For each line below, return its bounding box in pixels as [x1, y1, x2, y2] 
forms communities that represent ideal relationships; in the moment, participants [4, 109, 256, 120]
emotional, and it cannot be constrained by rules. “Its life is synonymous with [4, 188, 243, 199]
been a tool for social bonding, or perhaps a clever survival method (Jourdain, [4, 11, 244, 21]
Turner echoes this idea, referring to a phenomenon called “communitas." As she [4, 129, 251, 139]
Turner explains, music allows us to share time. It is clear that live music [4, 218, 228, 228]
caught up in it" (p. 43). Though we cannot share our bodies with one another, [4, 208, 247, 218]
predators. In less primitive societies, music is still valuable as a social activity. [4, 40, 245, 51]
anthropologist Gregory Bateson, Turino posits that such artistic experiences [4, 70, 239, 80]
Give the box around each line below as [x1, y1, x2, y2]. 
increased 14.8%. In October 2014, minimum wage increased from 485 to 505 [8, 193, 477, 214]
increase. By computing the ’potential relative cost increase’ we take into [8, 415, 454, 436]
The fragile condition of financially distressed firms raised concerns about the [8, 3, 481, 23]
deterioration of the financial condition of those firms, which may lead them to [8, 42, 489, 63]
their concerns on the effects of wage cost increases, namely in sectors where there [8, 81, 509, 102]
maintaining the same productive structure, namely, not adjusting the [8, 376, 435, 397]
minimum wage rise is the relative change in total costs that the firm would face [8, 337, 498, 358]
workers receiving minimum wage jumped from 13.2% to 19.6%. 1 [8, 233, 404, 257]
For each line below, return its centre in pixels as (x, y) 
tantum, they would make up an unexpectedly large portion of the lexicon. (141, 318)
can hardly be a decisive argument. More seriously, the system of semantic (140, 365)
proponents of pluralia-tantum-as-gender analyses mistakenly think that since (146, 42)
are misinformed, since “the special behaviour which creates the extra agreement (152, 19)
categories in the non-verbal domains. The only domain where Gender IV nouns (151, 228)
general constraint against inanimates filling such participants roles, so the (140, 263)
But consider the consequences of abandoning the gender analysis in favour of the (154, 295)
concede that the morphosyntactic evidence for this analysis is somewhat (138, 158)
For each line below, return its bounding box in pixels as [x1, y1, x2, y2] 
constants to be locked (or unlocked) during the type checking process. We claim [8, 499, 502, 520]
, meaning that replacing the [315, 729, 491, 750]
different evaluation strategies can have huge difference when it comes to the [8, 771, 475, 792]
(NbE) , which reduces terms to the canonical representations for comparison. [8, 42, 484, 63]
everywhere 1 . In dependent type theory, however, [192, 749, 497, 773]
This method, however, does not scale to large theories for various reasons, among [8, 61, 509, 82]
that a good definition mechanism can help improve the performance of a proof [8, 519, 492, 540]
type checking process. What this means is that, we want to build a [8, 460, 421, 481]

WHAT THE TASK REQUIRES -> For every line of the listing, produce an identical copy.

FINAL ANSWER ->
For each line below, return its bounding box in pixels as [x1, y1, x2, y2] 
forms communities that represent ideal relationships; in the moment, participants [4, 109, 256, 120]
emotional, and it cannot be constrained by rules. “Its life is synonymous with [4, 188, 243, 199]
been a tool for social bonding, or perhaps a clever survival method (Jourdain, [4, 11, 244, 21]
Turner echoes this idea, referring to a phenomenon called “communitas." As she [4, 129, 251, 139]
Turner explains, music allows us to share time. It is clear that live music [4, 218, 228, 228]
caught up in it" (p. 43). Though we cannot share our bodies with one another, [4, 208, 247, 218]
predators. In less primitive societies, music is still valuable as a social activity. [4, 40, 245, 51]
anthropologist Gregory Bateson, Turino posits that such artistic experiences [4, 70, 239, 80]
Give the box around each line below as [x1, y1, x2, y2]. 
increased 14.8%. In October 2014, minimum wage increased from 485 to 505 [8, 193, 477, 214]
increase. By computing the ’potential relative cost increase’ we take into [8, 415, 454, 436]
The fragile condition of financially distressed firms raised concerns about the [8, 3, 481, 23]
deterioration of the financial condition of those firms, which may lead them to [8, 42, 489, 63]
their concerns on the effects of wage cost increases, namely in sectors where there [8, 81, 509, 102]
maintaining the same productive structure, namely, not adjusting the [8, 376, 435, 397]
minimum wage rise is the relative change in total costs that the firm would face [8, 337, 498, 358]
workers receiving minimum wage jumped from 13.2% to 19.6%. 1 [8, 233, 404, 257]
For each line below, return its centre in pixels as (x, y) 
tantum, they would make up an unexpectedly large portion of the lexicon. (141, 318)
can hardly be a decisive argument. More seriously, the system of semantic (140, 365)
proponents of pluralia-tantum-as-gender analyses mistakenly think that since (146, 42)
are misinformed, since “the special behaviour which creates the extra agreement (152, 19)
categories in the non-verbal domains. The only domain where Gender IV nouns (151, 228)
general constraint against inanimates filling such participants roles, so the (140, 263)
But consider the consequences of abandoning the gender analysis in favour of the (154, 295)
concede that the morphosyntactic evidence for this analysis is somewhat (138, 158)
For each line below, return its bounding box in pixels as [x1, y1, x2, y2] 
constants to be locked (or unlocked) during the type checking process. We claim [8, 499, 502, 520]
, meaning that replacing the [315, 729, 491, 750]
different evaluation strategies can have huge difference when it comes to the [8, 771, 475, 792]
(NbE) , which reduces terms to the canonical representations for comparison. [8, 42, 484, 63]
everywhere 1 . In dependent type theory, however, [192, 749, 497, 773]
This method, however, does not scale to large theories for various reasons, among [8, 61, 509, 82]
that a good definition mechanism can help improve the performance of a proof [8, 519, 492, 540]
type checking process. What this means is that, we want to build a [8, 460, 421, 481]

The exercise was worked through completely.